We see three scattered clusters: the first one consists of mostly Sub-Saharan countries, the bottom-right - of Western European countries, and the middle one - Middle East, Central and Eastern Europe, the Commonwealth of Independent States and others. That is our starting point and we can assume for now that countries can be best clustered into 3 groups.

Principal Component Analysis

pca <- prcomp(df, center = TRUE, scale. = TRUE)

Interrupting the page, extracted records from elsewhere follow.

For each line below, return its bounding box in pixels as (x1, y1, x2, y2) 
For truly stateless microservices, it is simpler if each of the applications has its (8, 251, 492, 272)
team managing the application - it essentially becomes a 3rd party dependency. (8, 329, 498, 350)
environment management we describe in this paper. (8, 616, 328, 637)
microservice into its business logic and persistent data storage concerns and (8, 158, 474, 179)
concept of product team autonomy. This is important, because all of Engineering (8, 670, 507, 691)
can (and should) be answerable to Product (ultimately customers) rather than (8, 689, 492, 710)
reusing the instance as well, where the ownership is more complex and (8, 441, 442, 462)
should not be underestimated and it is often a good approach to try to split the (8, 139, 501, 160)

Principal Component Analysis is a linear dimensionality reduction technique, which can be used to reduce number of variables for modelling purposes. It results in some components which are constructed from input variables. The optimal number of components is usually determined by their Explained Variance or Eigenvalues.

Explained Variance

fviz_eig(pca)

Eigenvalues

fviz_eig(pca, choice='eigenvalue')

Summary

summary(pca)$importance

##                             PC1      PC2       PC3     PC4       PC5       PC6
## Standard deviation     1.764773 1.134382 0.8384161 0.71998 0.5002993 0.3565696
## Proportion of Variance 0.519070 0.214470 0.1171600 0.08640 0.0417200 0.0211900
## Cumulative Proportion  0.519070 0.733540 0.8507000 0.93709 0.9788100 1.0000000

Judging by the % of explained variance, the first 3 Principal Components would be enough - they explain roughly 85% of the variance. Regarding the Eigenvalues, Kaiser rule would suggest only 2 PC - as only for those two Eigenvalue is higher than 1. That approach would be too general as there would be only 73% of variance explained. 3 components seem to be a reasonable number as we reduce the dimensionality by 50% by losing only 15% of the information.

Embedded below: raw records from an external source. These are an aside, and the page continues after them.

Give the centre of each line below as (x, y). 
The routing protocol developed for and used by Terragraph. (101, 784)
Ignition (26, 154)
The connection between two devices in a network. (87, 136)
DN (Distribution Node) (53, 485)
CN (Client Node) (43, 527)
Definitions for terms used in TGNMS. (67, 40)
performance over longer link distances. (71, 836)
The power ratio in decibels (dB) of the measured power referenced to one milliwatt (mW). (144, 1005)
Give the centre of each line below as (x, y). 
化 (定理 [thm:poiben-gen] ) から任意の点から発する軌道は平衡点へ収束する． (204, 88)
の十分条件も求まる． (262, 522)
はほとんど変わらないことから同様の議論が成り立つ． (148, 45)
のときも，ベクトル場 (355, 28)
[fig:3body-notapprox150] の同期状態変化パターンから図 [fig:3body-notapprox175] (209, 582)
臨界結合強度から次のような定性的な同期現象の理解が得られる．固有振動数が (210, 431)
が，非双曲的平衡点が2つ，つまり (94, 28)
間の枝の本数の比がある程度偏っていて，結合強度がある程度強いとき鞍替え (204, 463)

Output Principal Components

The first component is highly correlated with GDP, Social support, Life Expectancy and Freedom to make life choices, the determinantes of a developed country. There is also a reasonable correlation (in the opposite direction) with Perception of corruption.
The second component is highly correlated with Generosity and there also exists a relationship with Perception of corruption - in the opposite direction as well.
The third component is almost solely correlated with Perception of corruption, but in the opposite direction than the first two components. That will probably be a determinant of an underdeveloped country.

Clustering

Pre-cluster analysis

Silhouette and Total Within Sum of Squares are the most popular techniques to find the optimal number of clusters for K-means algorithm.

Silhouette

fviz_nbclust(pca_df[, -4], kmeans, method = 's') + 
  labs(subtitle = 'Silhouette method')

Total WSS

fviz_nbclust(pca_df[, -4], kmeans, method = "wss") +
  labs(subtitle = 'Within Sum of Squares')

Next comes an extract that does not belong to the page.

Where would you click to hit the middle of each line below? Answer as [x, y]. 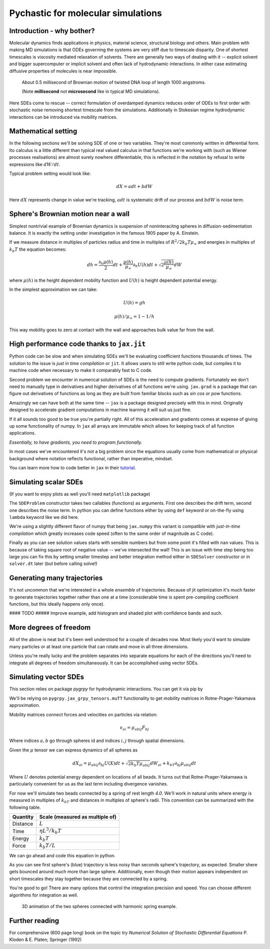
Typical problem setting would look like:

Silhouette method suggests 3 clusters, WSS gives similar results. Having in mind that we have 149 observations, one for each country in the world, that partition seems reasonable. It will probably result in clusters covering more or less: highly developed developing and underdeveloped countries. Choosing smaller k means that 149 countries would have to be partitioned between two clusters (developed/undeveloped, rich/poor) and some information would be lost. In this analysis a k = 3 number of clusters is recommended. Not only in k-means algorithm, but as a general rule.

K-means

K-means is one of the most popular clustering technique. It assignes every observation into one of k clusters, depending on which cluster center (created artificially) is the nearest to that given observation.

2-d plot

kmeans_ <- eclust(pca_df[, -4] , k=3,
                  hc_metric = 'euclidean', graph = FALSE)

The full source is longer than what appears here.